Saturday, October 3, 2015

Future Mrs. Currie



I think I am a very "go-getter" person. Once I finally make up my mind as to what I want there is not a single thing that will stop me from getting it. This mentality crosses over into my love life and I think it's served me well, BUT it takes some time for me to get to that state. I met OJ a little over two years ago and while I hate admitting when I like someone; (I especially hate admitting it when my friends are forcing me into getting to know him), I couldn't deny the smile that popped on my face when he came around. I nonchalantly acted like I didn't care when my friends tried to make us dance at the glow dance together but when they forced us to take a picture we together, I was cheesing. And so what if OJ's going to be at cartoon night? Only I was far too excited. Okay, I see him everywhere and get super nervous? I'll just play it off, but for the love of make-up do something with yourself Jasmine don't you get that you see him EVERYWHERE? Look decent please! So maybe I had a crush, it's no big deal. He probably doesn't like me anyway.

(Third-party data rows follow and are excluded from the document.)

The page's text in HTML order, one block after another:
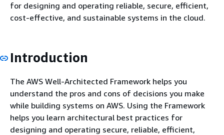
for designing and operating reliable, secure, efficient,
cost-effective, and sustainable systems in the cloud.
Introduction
The AWS Well-Architected Framework helps you
understand the pros and cons of decisions you make
while building systems on AWS. Using the Framework
helps you learn architectural best practices for
designing and operating secure, reliable, efficient,
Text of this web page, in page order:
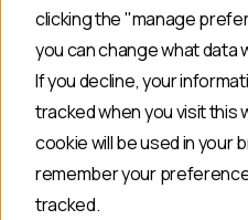
clicking the "manage
you can change what data
If you decline, your
tracked when you visit this
cookie will be used in your
remember your
tracked.
AI AND ECOMMERCE
New research,
and insights
retail
The latest ideas and news
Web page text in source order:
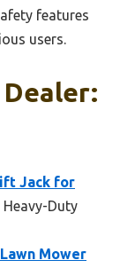
features
users.
Jack for
Duty
Mower
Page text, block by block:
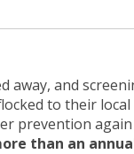
away, and
to their
prevention
than an
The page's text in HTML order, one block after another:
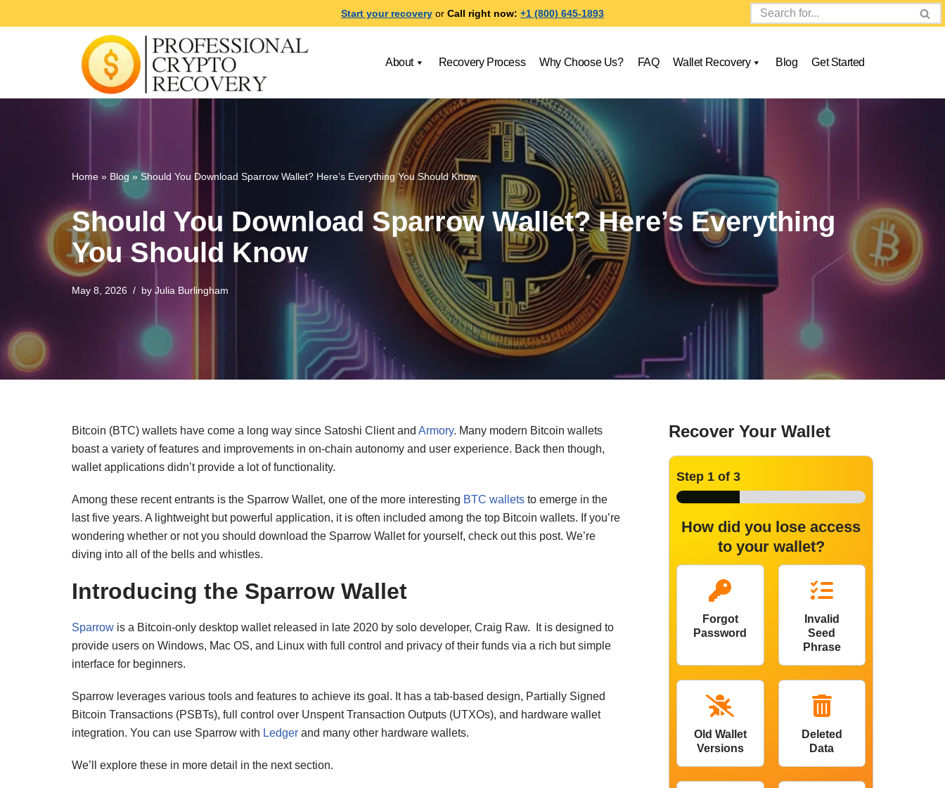
Start your recovery or Call right now: +1 (800) 645-1893
About Recovery Process Why Choose Us? FAQ Wallet Recovery Blog Get Started
Home » Blog » Should You Download Sparrow Wallet? Here’s Everything You Should Know
Should You Download Sparrow Wallet? Here’s Everything
You Should Know
May 8, 2026 by Julia Burlingham
Bitcoin (BTC) wallets have come a long way since Satoshi Client and Armory. Many modern Bitcoin wallets
boast a variety of features and improvements in on-chain autonomy and user experience. Back then though,
wallet applications didn’t provide a lot of functionality.
Among these recent entrants is the Sparrow Wallet, one of the more interesting BTC wallets to emerge in the
last five years. A lightweight but powerful application, it is often included among the top Bitcoin wallets. If you’re
wondering whether or not you should download the Sparrow Wallet for yourself, check out this post. We’re
diving into all of the bells and whistles.
Introducing the Sparrow Wallet
Sparrow is a Bitcoin-only desktop wallet released in late 2020 by solo developer, Craig Raw. It is designed to
provide users on Windows, Mac OS, and Linux with full control and privacy of their funds via a rich but simple
interface for beginners.
Sparrow leverages various tools and features to achieve its goal. It has a tab-based design, Partially Signed
Bitcoin Transactions (PSBTs), full control over Unspent Transaction Outputs (UTXOs), and hardware wallet
integration. You can use Sparrow with Ledger and many other hardware wallets.
We’ll explore these in more detail in the next section.
Recover Your Wallet
Step 1 of 3
How did you lose access
to your wallet?
Forgot
Password
Invalid
Seed
Phrase
Old Wallet
Versions
Deleted
Data

Oh but how hard he makes me laugh. And his smile, my God that smile. We have joint custody of this Spongebob DVD, it must be a sign, right?. AND HE LOVES JESUS? SIGN ME UP! Yes I was that type of crushing but we took the time to get to know each other. I stole a Miami Dolphins hat from him and he quickly became a really good friend. When I'd see him around campus, we'd stop and talk. He let Sabrina and I steal his phone to take selfie's and post them on Instagram as his wcw. And when I received heart breaking news about one of my best friend's, he offered his prayers and a shoulder to cry on. I knew then that he's the person I wanted. From there everything fell perfectly into place, with the help of three of my best friends haha. The day after my friend's passing we made it official ("I just kinda thought we were already boyfriend and girlfriend.") In true OJ fashion, his timing and way of asking was perfect.

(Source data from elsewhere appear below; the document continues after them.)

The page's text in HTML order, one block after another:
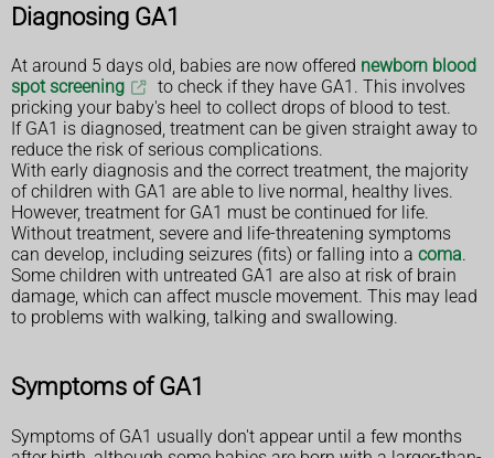
Diagnosing GA1
At around 5 days old, babies are now offered newborn blood
spot screening
to check if they have GA1. This involves
pricking your baby's heel to collect drops of blood to test.
If GA1 is diagnosed, treatment can be given straight away to
reduce the risk of serious complications.
With early diagnosis and the correct treatment, the majority
of children with GA1 are able to live normal, healthy lives.
However, treatment for GA1 must be continued for life.
Without treatment, severe and life-threatening symptoms
can develop, including seizures (fits) or falling into a coma.
Some children with untreated GA1 are also at risk of brain
damage, which can affect muscle movement. This may lead
to problems with walking, talking and swallowing.
Symptoms of GA1
Symptoms of GA1 usually don't appear until a few months
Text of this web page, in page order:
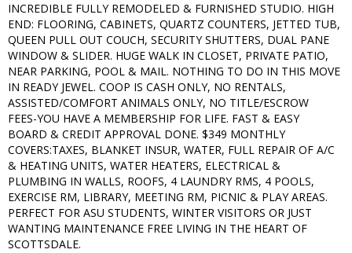
INCREDIBLE FULLY REMODELED & FURNISHED STUDIO. HIGH
END: FLOORING, CABINETS, QUARTZ COUNTERS, JETTED TUB,
QUEEN PULL OUT COUCH, SECURITY SHUTTERS, DUAL PANE
WINDOW & SLIDER. HUGE WALK IN CLOSET, PRIVATE PATIO,
NEAR PARKING, POOL & MAIL. NOTHING TO DO IN THIS MOVE
IN READY JEWEL. COOP IS CASH ONLY, NO RENTALS,
ASSISTED/COMFORT ANIMALS ONLY, NO TITLE/ESCROW
FEES-YOU HAVE A MEMBERSHIP FOR LIFE. FAST & EASY
BOARD & CREDIT APPROVAL DONE. $349 MONTHLY
COVERS:TAXES, BLANKET INSUR, WATER, FULL REPAIR OF A/C
& HEATING UNITS, WATER HEATERS, ELECTRICAL &
PLUMBING IN WALLS, ROOFS, 4 LAUNDRY RMS, 4 POOLS,
EXERCISE RM, LIBRARY, MEETING RM, PICNIC & PLAY AREAS.
PERFECT FOR ASU STUDENTS, WINTER VISITORS OR JUST
WANTING MAINTENANCE FREE LIVING IN THE HEART OF
SCOTTSDALE.
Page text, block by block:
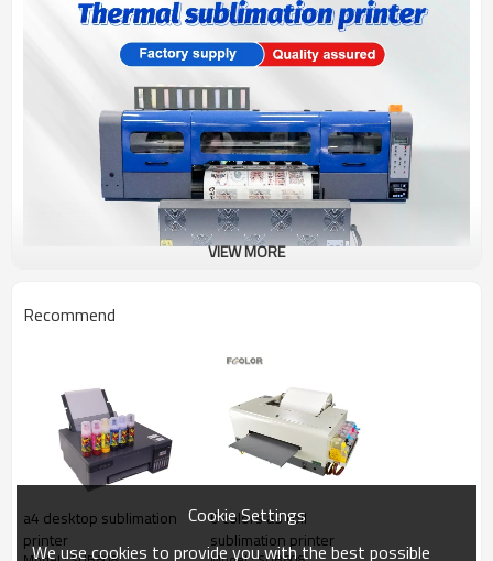
VIEW MORE
Recommend
a4 desktop sublimation
printer
6 colors a3 roll
sublimation printer
Cookie Settings
We use cookies to provide you with the best possible
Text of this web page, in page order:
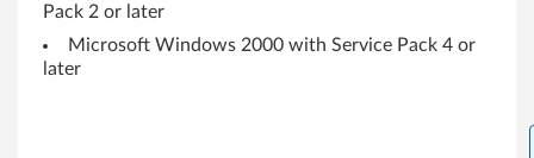
Pack 2 or later
Microsoft Windows 2000 with Service Pack 4 or
later
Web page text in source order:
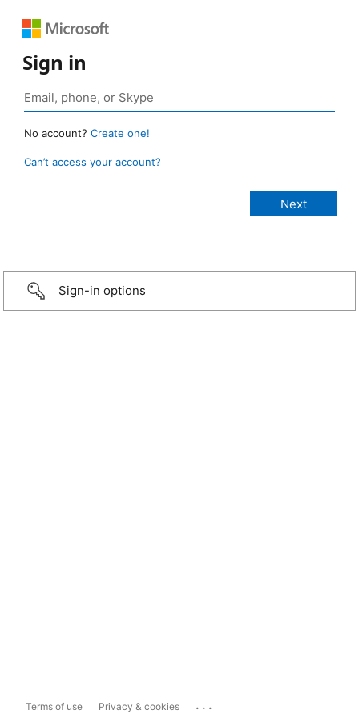
Sign in
No account? Create one!
Can’t access your account?
Sign-in options
Terms of use Privacy & cookies ...

Everything happened so fast and never for a single second would I take it all back. Almost as quickly as he became my best friend, did I begin to fall in love. (I'M SO CHEESY, I KNOW, I KNOW.) Fast forward a year later and I knew, Lord willing, OJ would be the man I would marry. Everything I have prayed about finding in a man, he exceeds. Every little fiber in me shook when he looked at me but oh my gosh if this isn't the most effortless love I've ever had. How could I not love him? He sees something so intriguing in me, he's so supportive and motivating, there's no way I would ever be stagnant in my faith and becoming a better person, he loves my heart and my obnoxious laugh. He has more nice things to say about me than I do myself. He's kind, he's so funny, he works harder than anyone I know, and he is the biggest blessing because hello, he loves Jesus. I've never had someone be so painfully honest with me at times, someone who strives his hardest to take care of me, someone to look at and just be amazed and enthralled because he's just so good, this can't be real?
Flashback to September 13th, 2015. I'm shaking with happiness and crying the ugliest tears. OJ's on bended knee, and although there are loved ones around us, he's the only voice I hear and the only thing I see. "...I want to ask your hand in marriage, so will you marry me?" I sincerely mean it when I say, I've never been more sure of anything in my entire life! Of course I said yes and these past few weeks have been a whirlwind! I'm on cloud nine and I feel nothing but bliss! The day was so perfect for so many reasons. Not only did it make me one step closer to marrying the love of my life but all our family and friends were there to witness it. My family from Chicago (my freaking dad came down from 6 hours away!) and my family from Maysville (my sister cried so hard and it melted my soul), OJ's family from Cleveland (they're just the cutest and I love them), it was the sweetest thing ever! Hence my ugly tears.
But I'd be lying if I said I was totally surprised. About three weeks before it actually happened I slowly found out bits and pieces. I knew enough to anticipate it but not enough to not be surprised. But this has been my goal; I know it's cheesy and lame and I should aspire for bigger things, and don't get me wrong, I do. But getting to marry my best friend, my sunshine when it's cloudy, this son of God's is huge to me. And it makes me feel so proud. OJ's an incredible human being, far better than I could ever explain to you all. Getting to call myself his wife and to worship God with him and build a family and life and to continue to grow up with him is most definitely goals to me.
So in the simplest words, I'm engaged and it's so exciting and beautiful and right now I've never felt more blessed and happy. I am so, so thankful for all the love and support OJ and I have received. I know by some people's standards we're young and trust me I know how insane it is to try and plan a wedding while I'm in school! But I was given this man to love, to cherish, and to serve with and the timing doesn't feel more right than it does right now. We've prayed and prayed about this giant step and God answers with all His love and grace. So in 11 months and 10 days you can call me Mrs. Currie!